Due to rapid industrialization and environmental pollution, the contamination of water resources has occurred globally (Nemerow 1991). Waterborne diseases such as typhoid fever, dysentery, cholera, and diarrhea, etc., induced by microbial pathogens significantly affect human health and are responsible for high mortality rates worldwide (LeChevallier & Kwok-Keung 2004; Hamer et al. 2010). Clean drinking water free of pathogens is required for living organisms to sustain life. The removal of pathogens from contaminated water is an urgent need for the benefit of human health and environment. The removal process of pathogens from water is found to be difficult due to fluctuating concentration of pathogens and the type of pathogens present in the influent water. Conventional disinfectants, such as chlorine, ozone, and chlorine dioxide, can control the microbial growth, but they have short-lived reactivity and can be problematic due to formation of toxic disinfection byproducts. Therefore, it is important to develop an innovative alternative technique that can effectively improve the reliability of disinfection. Recent advancements in the field of nanotechnology can contribute noticeable development and improvement to water disinfection processes (Qu et al. 2013; Santhosh et al. 2016). One of the explored applications is the utilization of carbon nanotubes (CNTs) as antimicrobial agents for water disinfection. CNTs are extensively studied due to their stability and efficient biological properties as promising antimicrobial agents (Maleki et al. 2015; Thines et al. 2017).

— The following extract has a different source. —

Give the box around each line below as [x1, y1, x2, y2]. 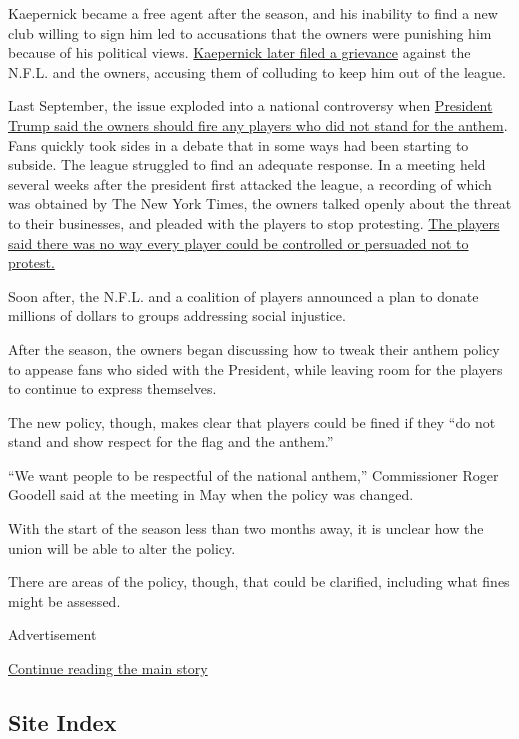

CNTs offer promise as antimicrobial agents against a broad spectrum of microorganisms in water. The first evidence of the antimicrobial activity of CNTs was reported for single-walled carbon nanotubes (SWNTs) and multi-walled carbon nanotubes (MWNTs) against Escherichia coli by Kang et al. (2007, 2008a, 2008b, 2009). On the basis of their observations, several emerging applications of CNTs for microbial inactivation of pathogens Micrococcus lysodeikticus, Streptococcus mutans, E. coli, Salmonella spp. have been reported (Brady-Estevez et al. 2008, 2010; Arias & Yang 2009; Akasaka & Watari 2009; Liu et al. 2009). The cytotoxicity of CNTs to bacteria in aqueous solution is a complex function of solution chemistry, transport behavior, and physiochemical properties of the nanomaterials (Kang et al. 2009). Researches have shown that CNTs of different size and diameters have significantly different effects on the antibacterial efficiency (Kang et al. 2008a; Yang et al. 2010). Some external factors such as CNTs’ dispersing ability, culture medium, bacterial species, CNTs’ dosage, reaction time, and the mode of action between bacteria and CNTs also influence the antibacterial activity (Kang et al. 2007; Arias & Yang 2009; Liu et al. 2009). In addition, functionalization of CNTs are realized to enhance the antimicrobial ability by improving the dispersing ability and stability of CNTs (Liu et al. 2007; Pasquini et al. 2012). Another potential application of CNTs for water disinfection is their use in the synthesis procedure or in situ generated for membrane formation process to remove bacteria and viruses in water system. Several studies have demonstrated that CNTs can be incorporated with polymers or nanomaterials to produce nanocomposite membranes and perform an effective inactivation of bacteria and viruses (Brady-Estévez et al. 2008, 2010).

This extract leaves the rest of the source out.